Recorded data
▬▬▬
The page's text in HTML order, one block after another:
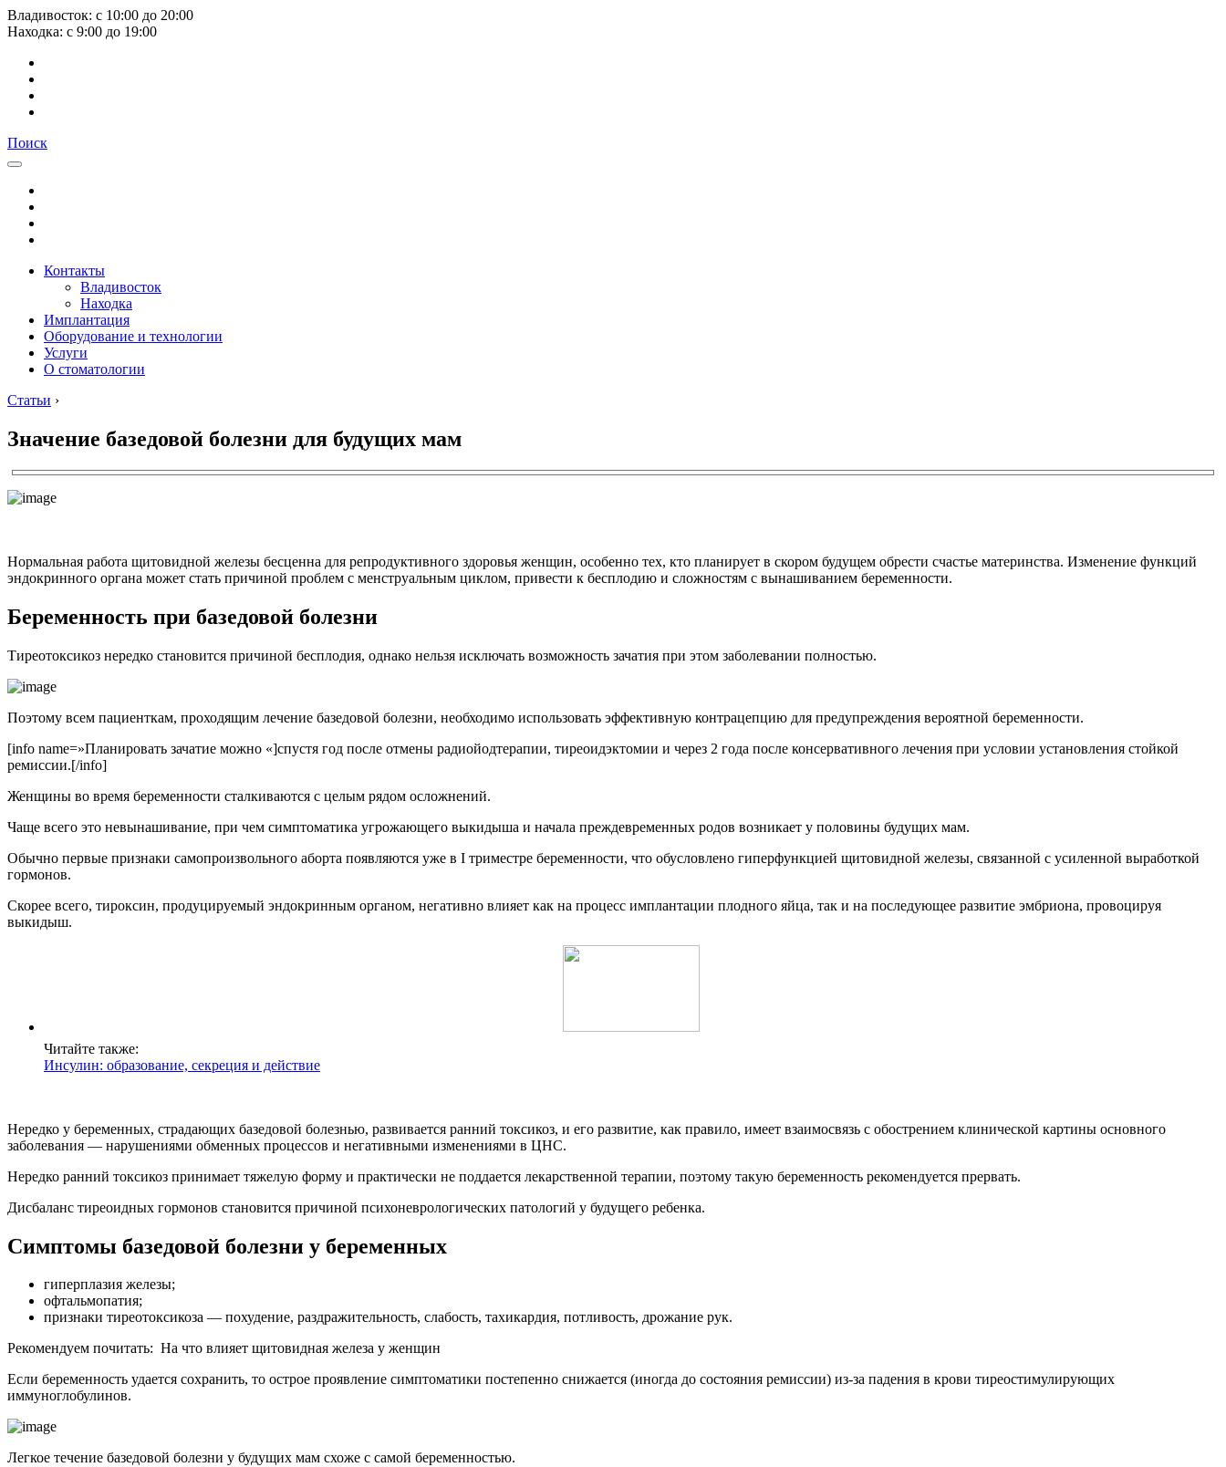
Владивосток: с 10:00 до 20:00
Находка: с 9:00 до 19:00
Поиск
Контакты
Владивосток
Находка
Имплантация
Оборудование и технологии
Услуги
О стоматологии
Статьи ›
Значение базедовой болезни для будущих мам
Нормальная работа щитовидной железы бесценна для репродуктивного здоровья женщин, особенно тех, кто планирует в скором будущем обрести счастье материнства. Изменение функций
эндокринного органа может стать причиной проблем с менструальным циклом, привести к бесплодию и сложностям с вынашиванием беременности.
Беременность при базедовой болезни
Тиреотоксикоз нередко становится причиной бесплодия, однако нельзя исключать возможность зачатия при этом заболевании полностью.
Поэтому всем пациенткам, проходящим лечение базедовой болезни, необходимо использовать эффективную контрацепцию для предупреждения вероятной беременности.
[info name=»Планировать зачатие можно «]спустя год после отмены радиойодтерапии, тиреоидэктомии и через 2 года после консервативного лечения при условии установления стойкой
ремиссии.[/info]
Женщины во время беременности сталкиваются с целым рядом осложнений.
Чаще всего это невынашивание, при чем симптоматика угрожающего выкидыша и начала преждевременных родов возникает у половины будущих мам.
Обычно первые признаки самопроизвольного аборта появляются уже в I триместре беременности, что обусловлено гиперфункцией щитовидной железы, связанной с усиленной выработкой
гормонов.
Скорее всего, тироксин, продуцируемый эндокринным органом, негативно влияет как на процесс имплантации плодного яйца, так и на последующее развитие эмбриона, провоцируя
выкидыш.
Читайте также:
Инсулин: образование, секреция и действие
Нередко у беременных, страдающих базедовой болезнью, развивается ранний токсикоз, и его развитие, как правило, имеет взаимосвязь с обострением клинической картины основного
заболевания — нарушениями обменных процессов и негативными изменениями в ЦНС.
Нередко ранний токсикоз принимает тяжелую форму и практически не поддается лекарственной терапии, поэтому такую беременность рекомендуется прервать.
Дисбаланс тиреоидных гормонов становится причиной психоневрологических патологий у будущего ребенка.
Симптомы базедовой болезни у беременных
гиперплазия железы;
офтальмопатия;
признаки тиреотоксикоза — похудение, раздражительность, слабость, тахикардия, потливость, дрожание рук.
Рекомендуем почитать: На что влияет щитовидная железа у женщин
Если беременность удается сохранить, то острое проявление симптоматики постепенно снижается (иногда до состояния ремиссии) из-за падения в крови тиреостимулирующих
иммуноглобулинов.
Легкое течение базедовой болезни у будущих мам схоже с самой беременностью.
▬▬▬
- Work to complete
Reproduce each line of the records in which the word "железы" appears.

- Answer to this task
Нормальная работа щитовидной железы бесценна для репродуктивного здоровья женщин, особенно тех, кто планирует в скором будущем обрести счастье материнства. Изменение функций
Обычно первые признаки самопроизвольного аборта появляются уже в I триместре беременности, что обусловлено гиперфункцией щитовидной железы, связанной с усиленной выработкой
гиперплазия железы;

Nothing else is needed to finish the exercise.